» Material provided:

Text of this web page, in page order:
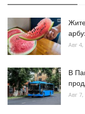
Авг 4,
В
Авг 7,
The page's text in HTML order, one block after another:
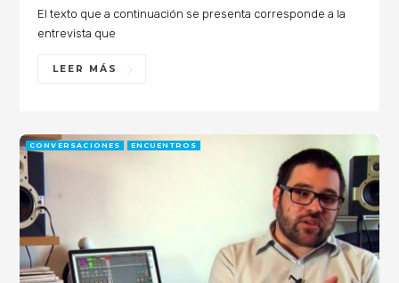
El texto que a continuación se presenta corresponde a la
entrevista que
LEER MÁS
CONVERSACIONES ENCUENTROS
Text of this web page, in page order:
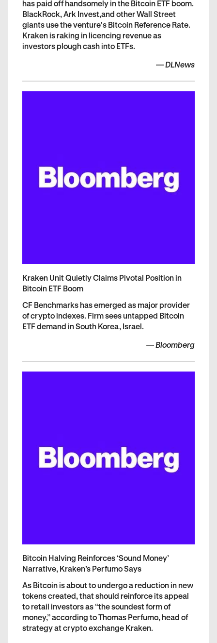
has paid off handsomely in the Bitcoin ETF boom.
BlackRock, Ark Invest,and other Wall Street
giants use the venture's Bitcoin Reference Rate.
Kraken is raking in licencing revenue as
investors plough cash into ETFs.
—DLNews
Kraken Unit Quietly Claims Pivotal Position in
Bitcoin ETF Boom
CF Benchmarks has emerged as major provider
of crypto indexes. Firm sees untapped Bitcoin
ETF demand in South Korea, Israel.
—Bloomberg
Bitcoin Halving Reinforces ‘Sound Money’
Narrative, Kraken’s Perfumo Says
As Bitcoin is about to undergo a reduction in new
tokens created, that should reinforce its appeal
to retail investors as “the soundest form of
money,” according to Thomas Perfumo, head of
strategy at crypto exchange Kraken.
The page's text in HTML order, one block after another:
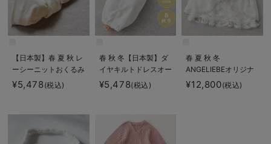
【日本製】春 夏 秋 レ
ーシーニットおくるみ
¥5,478(税込)
春 秋 冬【日本製】ダ
イヤキルトドレスオー
ル&帽子セット
¥5,478(税込)
春 夏 秋 冬
ANGELIEBEオリジナ
ル プリンセスセレモ
ニードレス
¥12,800(税込)
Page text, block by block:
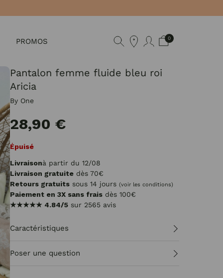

» Problem details: Reproduce every record exactly; images stay out.

» Response to this exercise:
Text of this web page, in page order:
Авг 4,
В
Авг 7,
The page's text in HTML order, one block after another:
El texto que a continuación se presenta corresponde a la
entrevista que
LEER MÁS
CONVERSACIONES ENCUENTROS
Text of this web page, in page order:
has paid off handsomely in the Bitcoin ETF boom.
BlackRock, Ark Invest,and other Wall Street
giants use the venture's Bitcoin Reference Rate.
Kraken is raking in licencing revenue as
investors plough cash into ETFs.
—DLNews
Kraken Unit Quietly Claims Pivotal Position in
Bitcoin ETF Boom
CF Benchmarks has emerged as major provider
of crypto indexes. Firm sees untapped Bitcoin
ETF demand in South Korea, Israel.
—Bloomberg
Bitcoin Halving Reinforces ‘Sound Money’
Narrative, Kraken’s Perfumo Says
As Bitcoin is about to undergo a reduction in new
tokens created, that should reinforce its appeal
to retail investors as “the soundest form of
money,” according to Thomas Perfumo, head of
strategy at crypto exchange Kraken.
The page's text in HTML order, one block after another:
【日本製】春 夏 秋 レ
ーシーニットおくるみ
¥5,478(税込)
春 秋 冬【日本製】ダ
イヤキルトドレスオー
ル&帽子セット
¥5,478(税込)
春 夏 秋 冬
ANGELIEBEオリジナ
ル プリンセスセレモ
ニードレス
¥12,800(税込)
Page text, block by block:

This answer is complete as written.